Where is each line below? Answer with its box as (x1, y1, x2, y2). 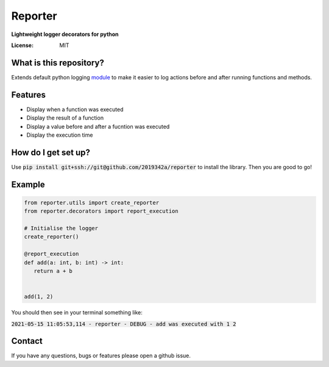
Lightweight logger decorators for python (11, 31, 119, 38)
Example (11, 179, 45, 189)
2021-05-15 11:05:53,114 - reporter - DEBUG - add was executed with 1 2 (11, 321, 237, 327)
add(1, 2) (24, 293, 54, 300)
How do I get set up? (11, 147, 91, 158)
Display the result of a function (26, 114, 104, 122)
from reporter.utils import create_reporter (24, 199, 160, 206)
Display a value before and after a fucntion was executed (26, 123, 170, 130)
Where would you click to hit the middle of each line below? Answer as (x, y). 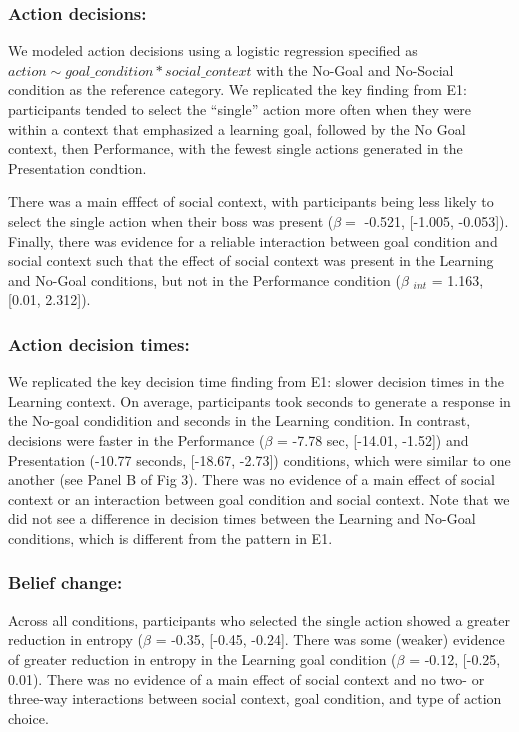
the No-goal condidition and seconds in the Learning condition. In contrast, (239, 420)
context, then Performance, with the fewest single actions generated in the (235, 148)
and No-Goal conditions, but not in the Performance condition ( (204, 279)
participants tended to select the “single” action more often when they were (240, 109)
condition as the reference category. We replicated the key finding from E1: (237, 89)
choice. (28, 717)
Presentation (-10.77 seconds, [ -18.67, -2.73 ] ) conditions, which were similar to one (259, 459)
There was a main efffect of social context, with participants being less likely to (251, 201)
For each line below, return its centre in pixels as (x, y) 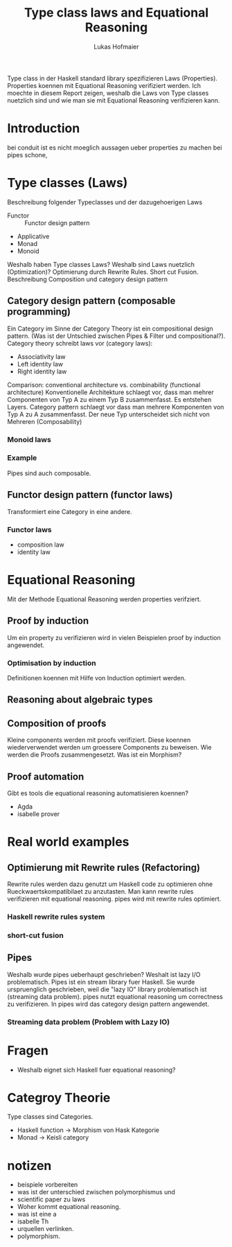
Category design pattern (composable (91, 301)
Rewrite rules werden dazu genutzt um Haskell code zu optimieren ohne (110, 884)
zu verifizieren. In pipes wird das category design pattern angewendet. (108, 1004)
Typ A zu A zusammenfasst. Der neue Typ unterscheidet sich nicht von (108, 414)
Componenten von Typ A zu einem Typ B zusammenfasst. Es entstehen (109, 399)
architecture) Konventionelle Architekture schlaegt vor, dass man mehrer (110, 392)
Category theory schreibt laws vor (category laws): (80, 343)
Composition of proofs (57, 723)

About this task – Reproduce the lines above, exactly and exclusively, from the line containing "choice. (28, 717)" down to the last line, both included; pictures are not part of the copy.

Result for this exercise –
choice. (28, 717)
Presentation (-10.77 seconds, [ -18.67, -2.73 ] ) conditions, which were similar to one (259, 459)
There was a main efffect of social context, with participants being less likely to (251, 201)
For each line below, return its centre in pixels as (x, y) 
Category design pattern (composable (91, 301)
Rewrite rules werden dazu genutzt um Haskell code zu optimieren ohne (110, 884)
zu verifizieren. In pipes wird das category design pattern angewendet. (108, 1004)
Typ A zu A zusammenfasst. Der neue Typ unterscheidet sich nicht von (108, 414)
Componenten von Typ A zu einem Typ B zusammenfasst. Es entstehen (109, 399)
architecture) Konventionelle Architekture schlaegt vor, dass man mehrer (110, 392)
Category theory schreibt laws vor (category laws): (80, 343)
Composition of proofs (57, 723)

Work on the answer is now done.